Continue to lobby Government emphasising:

  • The key differences between recreational boating and other water users
    • Longevity of boats
    • Intermittent use
    • With notable exceptions such as the south coast of England, the widely scattered users of any services
    • Widely varying duty cycles of propulsion
  • The need to encourage the transition to zero carbon by supporting biofuels (HVO) in the short term (5 years) and re-powering in the medium term (5-10 years)
  • The critical need to set international standards for alternatives such as hydrogen

Continue to educate and support members:

  • Advise on the significant environmental benefits of a switch to HVO.
  • Emphasise the difference between HVO and first generation biofuels, the latter of which have caused biodiesel to gain a poor reputation for reliability.
  • Advise on the need to decarbonise, to recognise that older engines will not meet air pollution targets, and that fossil fuels will be phased out during the lifetime of many vessels already in use.
  • Advise new boat owners to ask manufacturers how they are going to be converted to zero carbon during their vessel’s lifetime.
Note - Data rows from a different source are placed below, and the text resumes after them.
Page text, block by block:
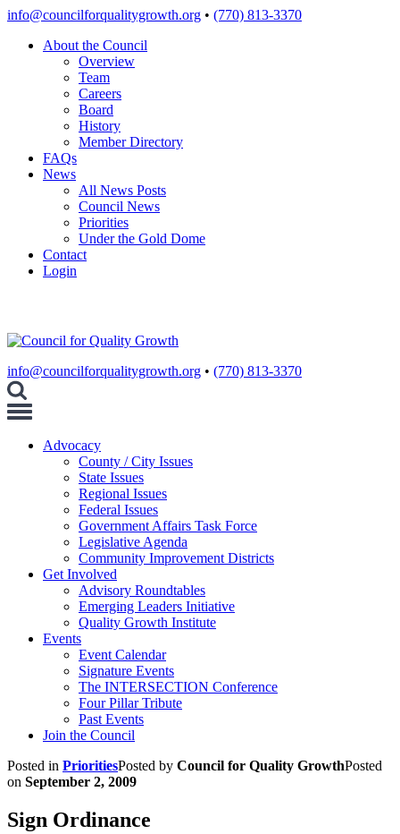
Skip
content
info@councilforqualitygrowth.org • (770) 813-3370
About the Council
Overview
Team
Careers
Board
History
Member Directory
FAQs
News
All News Posts
Council News
Priorities
Under the Gold Dome
Contact
Login
info@councilforqualitygrowth.org • (770) 813-3370
Toggle
Advocacy
County / City Issues
State Issues
Regional Issues
Federal Issues
Government Affairs Task Force
Legislative Agenda
Community Improvement Districts
Get Involved
Advisory Roundtables
Emerging Leaders Initiative
Quality Growth Institute
Events
Event Calendar
Signature Events
The INTERSECTION Conference
Four Pillar Tribute
Past Events
Join the Council
Posted in PrioritiesPosted by Council for Quality GrowthPosted
on September 2, 2009
Sign Ordinance
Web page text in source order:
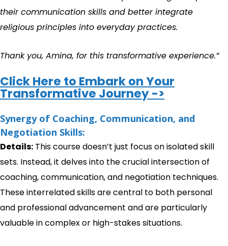
their communication skills and better integrate
religious principles into everyday practices.
Thank you, Amina, for this transformative experience.”
Click Here to Embark on Your
Transformative Journey ->
Synergy of Coaching, Communication, and
Negotiation Skills:
Details: This course doesn’t just focus on isolated skill
sets. Instead, it delves into the crucial intersection of
coaching, communication, and negotiation techniques.
These interrelated skills are central to both personal
and professional advancement and are particularly
valuable in complex or high-stakes situations.
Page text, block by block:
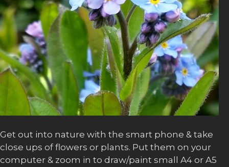
Get out into nature with the smart phone & take
close ups of flowers or plants. Put them on your
computer & zoom in to draw/paint small A4 or A5
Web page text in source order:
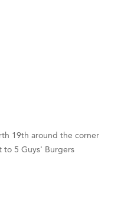
19th around the corner
to 5 Guys' Burgers
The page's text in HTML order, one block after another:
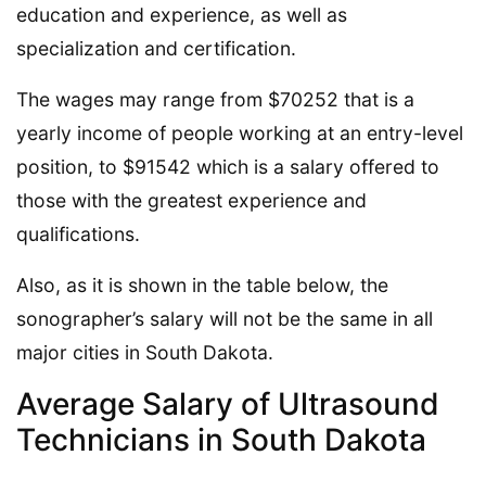
education and experience, as well as
specialization and certification.
The wages may range from $70252 that is a
yearly income of people working at an entry-level
position, to $91542 which is a salary offered to
those with the greatest experience and
qualifications.
Also, as it is shown in the table below, the
sonographer’s salary will not be the same in all
major cities in South Dakota.
Average Salary of Ultrasound
Technicians in South Dakota
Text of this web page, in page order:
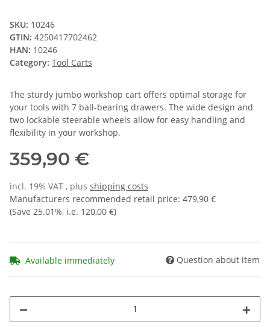
SKU: 10246
GTIN: 4250417702462
HAN: 10246
Category: Tool Carts
The sturdy jumbo workshop cart offers optimal storage for
your tools with 7 ball-bearing drawers. The wide design and
two lockable steerable wheels allow for easy handling and
flexibility in your workshop.
359,90 €
incl. 19% VAT , plus shipping costs
Manufacturers recommended retail price: 479,90 €
(Save 25.01%, i.e. 120,00 €)
Available immediately Question about item
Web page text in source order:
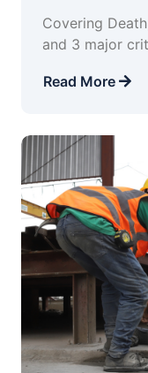
Covering
and 3 major
Read More
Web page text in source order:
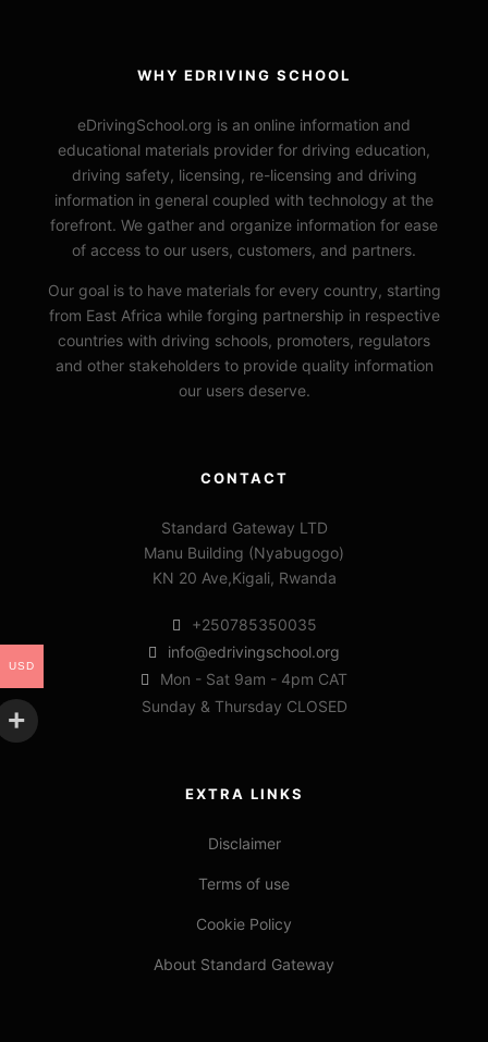
WHY EDRIVING SCHOOL
eDrivingSchool.org is an online information and
educational materials provider for driving education,
driving safety, licensing, re-licensing and driving
information in general coupled with technology at the
forefront. We gather and organize information for ease
of access to our users, customers, and partners.
Our goal is to have materials for every country, starting
from East Africa while forging partnership in respective
countries with driving schools, promoters, regulators
and other stakeholders to provide quality information
our users deserve.
CONTACT
Standard Gateway LTD
Manu Building (Nyabugogo)
KN 20 Ave,Kigali, Rwanda
+250785350035
info@edrivingschool.org
Mon - Sat 9am - 4pm CAT
Sunday & Thursday CLOSED
EXTRA LINKS
Disclaimer
Terms of use
Cookie Policy
About Standard Gateway
USD

Potential areas of research:

  • Duty cycles in various use cases
  • When do we reach the environmental “tipping point” for auxiliary engines where the positive benefits of a switch to electric drive outweigh the embodied carbon of the change? I.e., as manufacturing decarbonises, what is the optimum time to switch?
  • Further work on energy density of alternative energy storage solutions vs. energy conversion efficiencies. I.e., how much space and weight of batteries or hydrogen do we need to replace a given volume of fossil fuel or biofuel when the former has an energy conversion efficiency of >85% and the latter as low as 10% when under part load and a maximum of around 40% at optimum load?